Colligo NewsThe Future of Content Services and ECM: A New Outlook

Two years ago, Colligo wanted to know what drove organizations to find ECM (Enterprise Content Management) solutions. We polled attendees during a Future of Enterprise Content Management webinar we did with AIIM and found that 38% said either compliance and risk, or costs and productivity were their key business drivers. Organizations faced the challenge of balancing those two objectives, and few had a data compliance strategy in place.

We interviewed Colligo Presale Engineer Roland Reddekop to ask what he sees next for ECM and Content Services. Drawing on lessons from the SharePoint Conference and experiences serving hundreds of organizations tackling knowledge management and information compliance, Roland offers four predictions for the future of content services and practical advice for organizations looking to take advantage of Microsoft’s evolving capabilities.

Q: In 2017, Gartner declared that ECM was “dead, kaput” and being replaced by Content Services. Where are we at today?

Roland Reddekop: Gartner’s death certificate for ECM was issued because the longstanding approach of ECM vendors to move all content into a central repository for management was no longer viable. Modern content is created and held in a wide variety of repositories and enterprises need to manage all content in place throughout the full lifecycle of knowledge and records management including document creation, sharing, consumption, reuse, archival and disposal. Gartner proposed a new term for this nimble, decentralized approach: Content Services. The term was quickly taken up by key vendors like Microsoft.

The Microsoft promise today is to equip businesses for end-to-end content management from creation, sharing and search minimum requirements for knowledge management, through to information compliance.

In the last few years Microsoft has developed an overall strategy and system of capabilities to invite organizations to manage content throughout Office 365, not just SharePoint. The Microsoft promise today is to equip businesses for end-to-end content management from creation, sharing and search minimum requirements for knowledge management, through to information compliance. With Office 365 retention and sensitivity Labels, organizations can classify content anywhere in the O365 universe. We’ve transcended the old centralized approach, and Microsoft Content Services strive to respond to both top business drivers: productivity and compliance, for the lowest cost.

Q: The full promise of Content Services and Office 365 are lofty – have you seen organizations seizing on those capabilities?

The shift is starting.

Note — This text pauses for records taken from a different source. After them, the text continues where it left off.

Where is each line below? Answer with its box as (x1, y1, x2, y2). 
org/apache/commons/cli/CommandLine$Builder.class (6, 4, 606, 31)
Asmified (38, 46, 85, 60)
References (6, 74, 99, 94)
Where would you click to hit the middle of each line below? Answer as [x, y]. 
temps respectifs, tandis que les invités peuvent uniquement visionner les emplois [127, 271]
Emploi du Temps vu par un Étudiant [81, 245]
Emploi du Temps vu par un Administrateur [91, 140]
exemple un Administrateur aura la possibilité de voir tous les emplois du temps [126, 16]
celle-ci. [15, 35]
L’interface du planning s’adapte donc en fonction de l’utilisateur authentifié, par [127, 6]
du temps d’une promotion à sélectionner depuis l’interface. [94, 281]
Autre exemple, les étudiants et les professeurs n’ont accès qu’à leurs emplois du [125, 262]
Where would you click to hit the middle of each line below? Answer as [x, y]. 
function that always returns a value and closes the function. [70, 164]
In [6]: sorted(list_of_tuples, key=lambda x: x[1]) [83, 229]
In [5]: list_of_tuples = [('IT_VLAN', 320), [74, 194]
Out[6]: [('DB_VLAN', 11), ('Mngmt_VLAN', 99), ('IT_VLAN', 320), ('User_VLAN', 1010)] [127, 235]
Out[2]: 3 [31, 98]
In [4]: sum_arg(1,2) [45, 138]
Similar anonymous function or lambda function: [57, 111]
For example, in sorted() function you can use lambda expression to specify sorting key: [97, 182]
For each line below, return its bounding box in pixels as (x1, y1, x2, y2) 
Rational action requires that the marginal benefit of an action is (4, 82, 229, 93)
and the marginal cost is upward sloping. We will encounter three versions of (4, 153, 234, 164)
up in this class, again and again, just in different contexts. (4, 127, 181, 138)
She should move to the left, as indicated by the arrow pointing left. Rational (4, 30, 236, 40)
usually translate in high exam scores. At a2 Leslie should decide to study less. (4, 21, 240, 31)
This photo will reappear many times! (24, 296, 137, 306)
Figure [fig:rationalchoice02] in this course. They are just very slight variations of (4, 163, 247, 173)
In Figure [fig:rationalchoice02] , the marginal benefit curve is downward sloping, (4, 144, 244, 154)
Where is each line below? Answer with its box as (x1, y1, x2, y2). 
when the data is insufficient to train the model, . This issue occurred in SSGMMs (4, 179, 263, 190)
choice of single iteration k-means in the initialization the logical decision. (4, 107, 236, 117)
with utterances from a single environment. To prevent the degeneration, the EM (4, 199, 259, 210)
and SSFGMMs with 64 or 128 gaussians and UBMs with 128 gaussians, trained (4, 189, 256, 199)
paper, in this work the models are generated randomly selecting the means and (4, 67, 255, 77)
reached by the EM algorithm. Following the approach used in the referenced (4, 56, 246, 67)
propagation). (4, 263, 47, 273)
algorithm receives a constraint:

Certainly, we are seeing evidence of more and more organizations adopting Office 365. We see it among our existing customer base, among progressive organizations that attend our webinars and in research by AIIM, Microsoft and MVPs in our network.

When it comes to Content Services compliance capabilities, there is incredible curiosity in the potential of utilizing O365 sensitivity and retention Labels, and how to get started, but few organizations have put Labels in place yet. We have readied ourselves for the compliance adoption wave we see coming. Colligo was first to market with Office 365 add-ins that let users save emails and documents into SharePoint with Labels.  Developing those products has required us to think ahead about the compliance potential of Office 365.

On the knowledge management side, there is a continued strong demand for content services that help modern workers achieve greater productivity. My work focuses on making it easy to capture, tag and share information from Outlook and Office into SharePoint. The Content Services tools available are powerful. The key is to roll them out in a way that users want to use them.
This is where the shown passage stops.